I do not want to live in a unit like Kurringal. I do not want a unit because I am a black man and I do not live like that. I feel comfortable living out here, a space of my own. If I live in a unit like that, I know that I will be moved out within a month. There will be too much humbug with people coming from all over town who are drunk and who will not go away. I know there will be trouble and I do not want trouble. I will not be able to welcome family who come to stay with me because it will be too small. I will have too much worry trying to look after the place.

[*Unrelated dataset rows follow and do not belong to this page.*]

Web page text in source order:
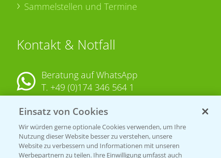
Sammelstellen und Termine
Kontakt & Notfall
Beratung auf WhatsApp
T. +49 (0)174 346 564 1
KONTAKT
Hilfe in Notfällen
Einsatz von Cookies
Wir würden gerne optionale Cookies verwenden, um Ihre
Nutzung dieser Website besser zu verstehen, unsere
Website zu verbessern und Informationen mit unseren
Werbepartnern zu teilen. Ihre Einwilligung umfasst auch
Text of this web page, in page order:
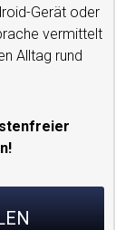
Gerät oder
vermittelt
Alltag rund
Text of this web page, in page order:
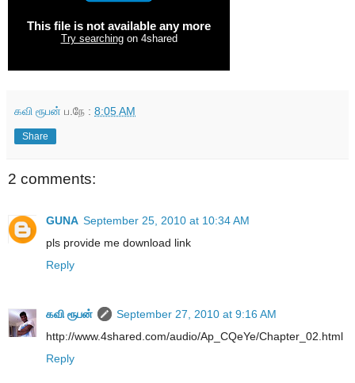
கவி ரூபன் ப.நே : 8:05 AM
Share
2 comments:
GUNA September 25, 2010 at 10:34 AM
pls provide me download link
Reply
கவி ரூபன்
September 27, 2010 at 9:16 AM
http://www.4shared.com/audio/Ap_CQeYe/Chapter_02.html
Reply
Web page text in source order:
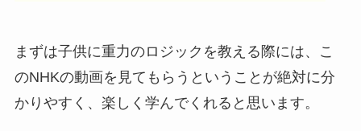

Where I am now, without shelter, I get wet many times, and get sick. I do not have electricity. If I get wet, I get cold. Where I stay, I can be moved on at anytime. This makes me worry. I am worried about what's happening. It's too dark. I don’t have a

557 telephone. If I had a phone, I could call the police when there is trouble. If there is trouble, I have to walk to the police to get help.

Where I am, I am told I cannot get help with water from the Aboriginal Development Foundation because I stay on Crown land. I use the pipeline water. I have to turn it back on to get water. Now pink signs are up, and I think that I will be moved on again. I do not know where I can go.1529

1529 Statement taken by this author at Pipeline Camp in Palmerston in the Northern Territory in 2001, in preparation for legal proceedings.